Figure 4. Fluorescence intensity growth rate (F - F₀)/F₀ of CA NPs and CA-B NPs for detecting AChE activity and fluorescence inhibition rate (F - F₁)/F for detecting triazophos. (a) Detection of AChE activity (0, 0.5, 1, 5, 10, 25, 50, 100, 200, 300, 400, 500 and 1000 U/L) using CA NPs; Linear relationships between AChE activity [(b) 0.5–50 U/L and (c) 50–500 U/L] and CA NPs; (d) Detection of AChE activity (0, 0.5, 1, 5, 10, 25, 50, 100, 200, 300, 400, 500 and 1000 U/L) using CA-B NPs; Linear relationships between AChE activity [(e) 0.5–50 U/L and (f) 50–500 U/L] and CA-B NPs; (g) Schematic illustration of OPs residue detection via enzyme inhibition using CA-B NPs; (h) Detection of triazophos (0, 0.0075, 0.01, 0.05, 0.075, 0.1, 0.5, 0.75 and 1 μg/mL) using CA-B NPs sensor; (i) Optimized linear relationship of triazophos detection using CA-B NPs. All error bars represent standard deviations based on three parallel measurements.

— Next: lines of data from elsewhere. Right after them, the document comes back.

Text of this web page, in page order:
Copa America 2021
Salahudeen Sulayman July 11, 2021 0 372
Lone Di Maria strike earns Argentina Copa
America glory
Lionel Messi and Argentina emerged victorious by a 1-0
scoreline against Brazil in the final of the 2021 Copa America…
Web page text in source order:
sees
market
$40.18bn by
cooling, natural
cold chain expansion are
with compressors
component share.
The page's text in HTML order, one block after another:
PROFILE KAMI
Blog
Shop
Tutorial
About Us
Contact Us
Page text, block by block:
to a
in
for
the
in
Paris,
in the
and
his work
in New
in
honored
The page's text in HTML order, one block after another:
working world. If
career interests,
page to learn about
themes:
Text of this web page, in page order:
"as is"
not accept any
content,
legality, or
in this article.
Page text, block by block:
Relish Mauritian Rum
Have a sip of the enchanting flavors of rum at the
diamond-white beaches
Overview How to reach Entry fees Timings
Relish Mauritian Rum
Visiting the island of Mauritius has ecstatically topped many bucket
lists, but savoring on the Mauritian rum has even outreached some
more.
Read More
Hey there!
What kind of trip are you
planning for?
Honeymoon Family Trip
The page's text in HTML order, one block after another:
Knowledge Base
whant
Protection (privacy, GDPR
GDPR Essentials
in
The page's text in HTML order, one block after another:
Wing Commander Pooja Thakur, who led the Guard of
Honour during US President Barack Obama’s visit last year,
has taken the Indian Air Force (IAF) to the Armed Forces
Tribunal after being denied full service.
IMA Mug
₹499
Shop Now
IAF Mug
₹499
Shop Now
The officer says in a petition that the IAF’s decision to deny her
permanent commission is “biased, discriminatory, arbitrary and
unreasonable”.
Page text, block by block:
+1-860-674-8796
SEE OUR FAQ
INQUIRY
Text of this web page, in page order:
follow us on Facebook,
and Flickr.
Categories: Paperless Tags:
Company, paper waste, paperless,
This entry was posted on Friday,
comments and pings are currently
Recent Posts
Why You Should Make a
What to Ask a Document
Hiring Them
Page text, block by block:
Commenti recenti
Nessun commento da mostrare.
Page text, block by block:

Subsequently, the CA-B NPs system was evaluated for AChE activity detection. The changes in the average fluorescence intensity (Supplementary Figure S5a) and average hydrodynamic particle size (Supplementary Figure S5b) of CA-B NPs were negligible within a week, confirming the stability of CA-B NPs in Tris-HCl buffer solution. In addition, the stability being stored for 1 week under different temperature and humidity conditions were shown in Supplementary Figures S5c-e. Similar dual-linear behaviors were observed within the AChE concentration range of 0.5–500 U/L: (1) In the range of 0.5–50 U/L, a strong linear relationship was obtained, fitted by the equation: Y = 0.7818X + 2.3453, with R² = 0.9947, where X = AChE (U/L) and Y = GR (Figure 4e). The calculated LOD in this system was 0.17 U/L. (2) Within the 50–500 U/L range, logarithmic conversion of AChE concentration again revealed a good linear correlation: Y = 118.78X – 163.18, with R² = 0.9955, where X = lg [AChE (U/L)] and Y = GR (Figure 4f). Importantly, when AChE concentration exceeded 500 U/L and increased up to 1000 U/L, the GR value remained nearly unchanged (Figure 4d), indicating that the fluorescence signal had reached a saturation point. This observation confirms that 500 U/L can be selected as the optimal AChE concentration for the inhibition-based detection of organophosphate pesticides, such as triazophos and chlorpyrifos, ensuring stable and reproducible sensing performance. Besides, the CA-B NPs was compared with the previous works (Supplementary Table S1). From the table, it was observed that the CA-B NPs behaved comparable results (LOD and linear range) with other reported methods, revealing its superior performance in AChE determination.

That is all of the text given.